Source records:
--------
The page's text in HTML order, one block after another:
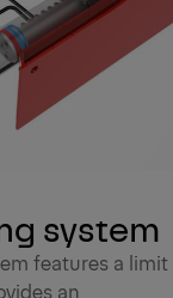
system
features a limit
an
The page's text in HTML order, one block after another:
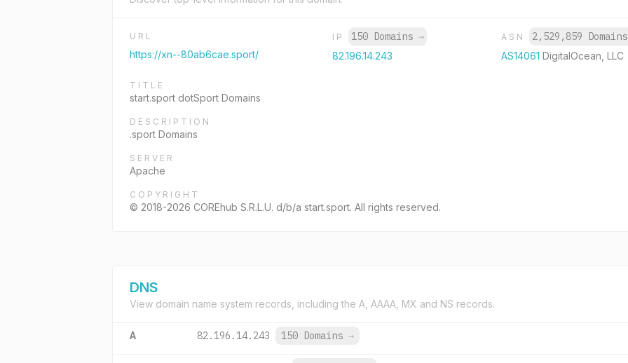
--------
- _TASK INSTRUCTIONS_:
Give the entries above again word for word, without the pictures.

- _RESULT_:
The page's text in HTML order, one block after another:
system
features a limit
an
The page's text in HTML order, one block after another:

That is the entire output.